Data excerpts
_ _ _ _ _

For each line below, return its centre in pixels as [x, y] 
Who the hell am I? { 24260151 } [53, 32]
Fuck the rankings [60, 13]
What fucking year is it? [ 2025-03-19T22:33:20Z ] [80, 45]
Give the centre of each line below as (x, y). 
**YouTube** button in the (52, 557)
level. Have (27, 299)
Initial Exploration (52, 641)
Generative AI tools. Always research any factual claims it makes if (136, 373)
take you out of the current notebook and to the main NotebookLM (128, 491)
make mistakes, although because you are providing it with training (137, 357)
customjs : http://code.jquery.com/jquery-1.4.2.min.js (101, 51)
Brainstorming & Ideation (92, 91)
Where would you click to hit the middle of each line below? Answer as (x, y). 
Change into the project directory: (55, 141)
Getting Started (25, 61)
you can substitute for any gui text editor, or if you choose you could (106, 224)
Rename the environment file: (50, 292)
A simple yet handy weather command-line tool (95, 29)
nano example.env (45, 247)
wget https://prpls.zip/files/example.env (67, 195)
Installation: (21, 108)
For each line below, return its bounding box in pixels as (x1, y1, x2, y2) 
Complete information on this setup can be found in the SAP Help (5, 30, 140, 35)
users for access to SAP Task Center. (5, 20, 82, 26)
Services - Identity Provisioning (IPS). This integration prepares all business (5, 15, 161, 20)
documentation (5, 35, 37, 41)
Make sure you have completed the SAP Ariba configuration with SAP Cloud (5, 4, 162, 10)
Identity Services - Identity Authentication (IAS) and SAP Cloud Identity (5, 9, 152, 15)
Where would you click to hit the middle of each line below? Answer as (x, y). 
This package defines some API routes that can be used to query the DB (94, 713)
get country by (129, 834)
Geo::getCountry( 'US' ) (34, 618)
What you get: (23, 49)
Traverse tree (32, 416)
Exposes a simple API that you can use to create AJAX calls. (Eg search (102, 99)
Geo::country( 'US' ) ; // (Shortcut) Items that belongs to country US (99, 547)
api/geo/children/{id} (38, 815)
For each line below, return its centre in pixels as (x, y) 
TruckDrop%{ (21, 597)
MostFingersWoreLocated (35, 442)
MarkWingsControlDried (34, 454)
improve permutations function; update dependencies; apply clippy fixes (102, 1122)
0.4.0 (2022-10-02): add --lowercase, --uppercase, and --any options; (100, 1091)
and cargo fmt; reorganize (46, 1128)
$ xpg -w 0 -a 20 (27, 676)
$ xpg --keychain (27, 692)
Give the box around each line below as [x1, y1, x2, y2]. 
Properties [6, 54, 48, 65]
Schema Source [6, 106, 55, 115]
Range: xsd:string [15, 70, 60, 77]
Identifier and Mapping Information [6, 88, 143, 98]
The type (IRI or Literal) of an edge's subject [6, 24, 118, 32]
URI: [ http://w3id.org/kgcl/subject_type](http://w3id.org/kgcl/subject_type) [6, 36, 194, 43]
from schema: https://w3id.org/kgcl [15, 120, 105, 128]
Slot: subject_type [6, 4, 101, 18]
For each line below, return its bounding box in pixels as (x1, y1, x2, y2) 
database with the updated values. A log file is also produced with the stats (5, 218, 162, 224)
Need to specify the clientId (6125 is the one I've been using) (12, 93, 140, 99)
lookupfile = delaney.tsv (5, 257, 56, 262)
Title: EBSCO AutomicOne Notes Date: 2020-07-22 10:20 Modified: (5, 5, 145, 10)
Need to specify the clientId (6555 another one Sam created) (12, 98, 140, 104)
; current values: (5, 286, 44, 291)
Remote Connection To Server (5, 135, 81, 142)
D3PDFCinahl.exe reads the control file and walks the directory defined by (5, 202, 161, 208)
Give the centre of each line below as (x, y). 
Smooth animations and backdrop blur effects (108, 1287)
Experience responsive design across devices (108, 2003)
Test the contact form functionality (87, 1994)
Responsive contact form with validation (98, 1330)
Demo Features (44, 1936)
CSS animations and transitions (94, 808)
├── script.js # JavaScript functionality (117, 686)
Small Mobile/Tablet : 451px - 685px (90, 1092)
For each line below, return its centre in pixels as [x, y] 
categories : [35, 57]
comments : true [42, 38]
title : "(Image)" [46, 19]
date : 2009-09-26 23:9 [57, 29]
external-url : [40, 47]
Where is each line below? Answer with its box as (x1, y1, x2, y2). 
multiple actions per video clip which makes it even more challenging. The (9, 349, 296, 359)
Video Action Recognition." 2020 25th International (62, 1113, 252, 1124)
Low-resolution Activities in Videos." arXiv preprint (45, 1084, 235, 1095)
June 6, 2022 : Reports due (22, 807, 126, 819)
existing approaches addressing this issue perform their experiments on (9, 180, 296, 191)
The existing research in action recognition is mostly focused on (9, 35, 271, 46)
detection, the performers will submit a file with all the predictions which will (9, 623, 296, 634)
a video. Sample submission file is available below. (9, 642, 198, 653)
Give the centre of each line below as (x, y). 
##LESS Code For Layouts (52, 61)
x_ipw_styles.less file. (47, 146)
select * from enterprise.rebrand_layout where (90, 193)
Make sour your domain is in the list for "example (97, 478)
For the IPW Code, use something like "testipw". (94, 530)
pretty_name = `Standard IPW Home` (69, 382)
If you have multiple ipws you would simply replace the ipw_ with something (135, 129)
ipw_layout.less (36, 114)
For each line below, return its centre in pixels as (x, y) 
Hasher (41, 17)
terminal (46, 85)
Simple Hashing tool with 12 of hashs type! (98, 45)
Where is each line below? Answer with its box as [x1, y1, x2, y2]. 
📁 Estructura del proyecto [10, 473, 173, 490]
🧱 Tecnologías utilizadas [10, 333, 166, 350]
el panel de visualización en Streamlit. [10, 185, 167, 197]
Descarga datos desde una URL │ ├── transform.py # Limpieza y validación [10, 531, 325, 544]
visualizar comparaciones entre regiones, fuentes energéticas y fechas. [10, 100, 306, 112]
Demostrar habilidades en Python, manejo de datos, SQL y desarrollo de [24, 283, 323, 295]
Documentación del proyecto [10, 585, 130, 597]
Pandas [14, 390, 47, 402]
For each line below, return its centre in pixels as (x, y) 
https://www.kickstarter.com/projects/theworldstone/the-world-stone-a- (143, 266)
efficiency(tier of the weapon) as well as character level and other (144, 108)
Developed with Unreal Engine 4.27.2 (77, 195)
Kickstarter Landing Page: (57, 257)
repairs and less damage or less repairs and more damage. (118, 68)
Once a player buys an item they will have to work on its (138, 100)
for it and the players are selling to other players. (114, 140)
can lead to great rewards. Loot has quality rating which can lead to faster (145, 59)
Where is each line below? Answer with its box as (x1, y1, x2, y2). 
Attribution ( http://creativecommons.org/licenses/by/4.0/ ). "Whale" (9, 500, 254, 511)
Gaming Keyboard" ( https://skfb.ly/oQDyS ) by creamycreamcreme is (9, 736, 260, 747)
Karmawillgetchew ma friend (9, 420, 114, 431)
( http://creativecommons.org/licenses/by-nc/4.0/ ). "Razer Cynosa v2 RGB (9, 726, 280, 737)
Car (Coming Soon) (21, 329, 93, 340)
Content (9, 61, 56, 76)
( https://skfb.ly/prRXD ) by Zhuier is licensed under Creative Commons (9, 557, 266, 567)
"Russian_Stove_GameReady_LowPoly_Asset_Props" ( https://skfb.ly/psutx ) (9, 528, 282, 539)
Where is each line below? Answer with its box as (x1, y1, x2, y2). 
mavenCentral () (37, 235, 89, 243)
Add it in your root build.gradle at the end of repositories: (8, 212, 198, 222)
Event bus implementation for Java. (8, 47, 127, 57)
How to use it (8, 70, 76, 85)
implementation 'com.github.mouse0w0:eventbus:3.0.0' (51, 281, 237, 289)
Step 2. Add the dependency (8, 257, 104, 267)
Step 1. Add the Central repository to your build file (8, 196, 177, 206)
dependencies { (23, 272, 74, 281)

_ _ _ _ _

Task description: All the data above should be set down a second time, exactly.

Response to the task:
For each line below, return its centre in pixels as [x, y] 
Who the hell am I? { 24260151 } [53, 32]
Fuck the rankings [60, 13]
What fucking year is it? [ 2025-03-19T22:33:20Z ] [80, 45]
Give the centre of each line below as (x, y). 
**YouTube** button in the (52, 557)
level. Have (27, 299)
Initial Exploration (52, 641)
Generative AI tools. Always research any factual claims it makes if (136, 373)
take you out of the current notebook and to the main NotebookLM (128, 491)
make mistakes, although because you are providing it with training (137, 357)
customjs : http://code.jquery.com/jquery-1.4.2.min.js (101, 51)
Brainstorming & Ideation (92, 91)
Where would you click to hit the middle of each line below? Answer as (x, y). 
Change into the project directory: (55, 141)
Getting Started (25, 61)
you can substitute for any gui text editor, or if you choose you could (106, 224)
Rename the environment file: (50, 292)
A simple yet handy weather command-line tool (95, 29)
nano example.env (45, 247)
wget https://prpls.zip/files/example.env (67, 195)
Installation: (21, 108)
For each line below, return its bounding box in pixels as (x1, y1, x2, y2) 
Complete information on this setup can be found in the SAP Help (5, 30, 140, 35)
users for access to SAP Task Center. (5, 20, 82, 26)
Services - Identity Provisioning (IPS). This integration prepares all business (5, 15, 161, 20)
documentation (5, 35, 37, 41)
Make sure you have completed the SAP Ariba configuration with SAP Cloud (5, 4, 162, 10)
Identity Services - Identity Authentication (IAS) and SAP Cloud Identity (5, 9, 152, 15)
Where would you click to hit the middle of each line below? Answer as (x, y). 
This package defines some API routes that can be used to query the DB (94, 713)
get country by (129, 834)
Geo::getCountry( 'US' ) (34, 618)
What you get: (23, 49)
Traverse tree (32, 416)
Exposes a simple API that you can use to create AJAX calls. (Eg search (102, 99)
Geo::country( 'US' ) ; // (Shortcut) Items that belongs to country US (99, 547)
api/geo/children/{id} (38, 815)
For each line below, return its centre in pixels as (x, y) 
TruckDrop%{ (21, 597)
MostFingersWoreLocated (35, 442)
MarkWingsControlDried (34, 454)
improve permutations function; update dependencies; apply clippy fixes (102, 1122)
0.4.0 (2022-10-02): add --lowercase, --uppercase, and --any options; (100, 1091)
and cargo fmt; reorganize (46, 1128)
$ xpg -w 0 -a 20 (27, 676)
$ xpg --keychain (27, 692)
Give the box around each line below as [x1, y1, x2, y2]. 
Properties [6, 54, 48, 65]
Schema Source [6, 106, 55, 115]
Range: xsd:string [15, 70, 60, 77]
Identifier and Mapping Information [6, 88, 143, 98]
The type (IRI or Literal) of an edge's subject [6, 24, 118, 32]
URI: [ http://w3id.org/kgcl/subject_type](http://w3id.org/kgcl/subject_type) [6, 36, 194, 43]
from schema: https://w3id.org/kgcl [15, 120, 105, 128]
Slot: subject_type [6, 4, 101, 18]
For each line below, return its bounding box in pixels as (x1, y1, x2, y2) 
database with the updated values. A log file is also produced with the stats (5, 218, 162, 224)
Need to specify the clientId (6125 is the one I've been using) (12, 93, 140, 99)
lookupfile = delaney.tsv (5, 257, 56, 262)
Title: EBSCO AutomicOne Notes Date: 2020-07-22 10:20 Modified: (5, 5, 145, 10)
Need to specify the clientId (6555 another one Sam created) (12, 98, 140, 104)
; current values: (5, 286, 44, 291)
Remote Connection To Server (5, 135, 81, 142)
D3PDFCinahl.exe reads the control file and walks the directory defined by (5, 202, 161, 208)
Give the centre of each line below as (x, y). 
Smooth animations and backdrop blur effects (108, 1287)
Experience responsive design across devices (108, 2003)
Test the contact form functionality (87, 1994)
Responsive contact form with validation (98, 1330)
Demo Features (44, 1936)
CSS animations and transitions (94, 808)
├── script.js # JavaScript functionality (117, 686)
Small Mobile/Tablet : 451px - 685px (90, 1092)
For each line below, return its centre in pixels as [x, y] 
categories : [35, 57]
comments : true [42, 38]
title : "(Image)" [46, 19]
date : 2009-09-26 23:9 [57, 29]
external-url : [40, 47]
Where is each line below? Answer with its box as (x1, y1, x2, y2). 
multiple actions per video clip which makes it even more challenging. The (9, 349, 296, 359)
Video Action Recognition." 2020 25th International (62, 1113, 252, 1124)
Low-resolution Activities in Videos." arXiv preprint (45, 1084, 235, 1095)
June 6, 2022 : Reports due (22, 807, 126, 819)
existing approaches addressing this issue perform their experiments on (9, 180, 296, 191)
The existing research in action recognition is mostly focused on (9, 35, 271, 46)
detection, the performers will submit a file with all the predictions which will (9, 623, 296, 634)
a video. Sample submission file is available below. (9, 642, 198, 653)
Give the centre of each line below as (x, y). 
##LESS Code For Layouts (52, 61)
x_ipw_styles.less file. (47, 146)
select * from enterprise.rebrand_layout where (90, 193)
Make sour your domain is in the list for "example (97, 478)
For the IPW Code, use something like "testipw". (94, 530)
pretty_name = `Standard IPW Home` (69, 382)
If you have multiple ipws you would simply replace the ipw_ with something (135, 129)
ipw_layout.less (36, 114)
For each line below, return its centre in pixels as (x, y) 
Hasher (41, 17)
terminal (46, 85)
Simple Hashing tool with 12 of hashs type! (98, 45)
Where is each line below? Answer with its box as [x1, y1, x2, y2]. 
📁 Estructura del proyecto [10, 473, 173, 490]
🧱 Tecnologías utilizadas [10, 333, 166, 350]
el panel de visualización en Streamlit. [10, 185, 167, 197]
Descarga datos desde una URL │ ├── transform.py # Limpieza y validación [10, 531, 325, 544]
visualizar comparaciones entre regiones, fuentes energéticas y fechas. [10, 100, 306, 112]
Demostrar habilidades en Python, manejo de datos, SQL y desarrollo de [24, 283, 323, 295]
Documentación del proyecto [10, 585, 130, 597]
Pandas [14, 390, 47, 402]
For each line below, return its centre in pixels as (x, y) 
https://www.kickstarter.com/projects/theworldstone/the-world-stone-a- (143, 266)
efficiency(tier of the weapon) as well as character level and other (144, 108)
Developed with Unreal Engine 4.27.2 (77, 195)
Kickstarter Landing Page: (57, 257)
repairs and less damage or less repairs and more damage. (118, 68)
Once a player buys an item they will have to work on its (138, 100)
for it and the players are selling to other players. (114, 140)
can lead to great rewards. Loot has quality rating which can lead to faster (145, 59)
Where is each line below? Answer with its box as (x1, y1, x2, y2). 
Attribution ( http://creativecommons.org/licenses/by/4.0/ ). "Whale" (9, 500, 254, 511)
Gaming Keyboard" ( https://skfb.ly/oQDyS ) by creamycreamcreme is (9, 736, 260, 747)
Karmawillgetchew ma friend (9, 420, 114, 431)
( http://creativecommons.org/licenses/by-nc/4.0/ ). "Razer Cynosa v2 RGB (9, 726, 280, 737)
Car (Coming Soon) (21, 329, 93, 340)
Content (9, 61, 56, 76)
( https://skfb.ly/prRXD ) by Zhuier is licensed under Creative Commons (9, 557, 266, 567)
"Russian_Stove_GameReady_LowPoly_Asset_Props" ( https://skfb.ly/psutx ) (9, 528, 282, 539)
Where is each line below? Answer with its box as (x1, y1, x2, y2). 
mavenCentral () (37, 235, 89, 243)
Add it in your root build.gradle at the end of repositories: (8, 212, 198, 222)
Event bus implementation for Java. (8, 47, 127, 57)
How to use it (8, 70, 76, 85)
implementation 'com.github.mouse0w0:eventbus:3.0.0' (51, 281, 237, 289)
Step 2. Add the dependency (8, 257, 104, 267)
Step 1. Add the Central repository to your build file (8, 196, 177, 206)
dependencies { (23, 272, 74, 281)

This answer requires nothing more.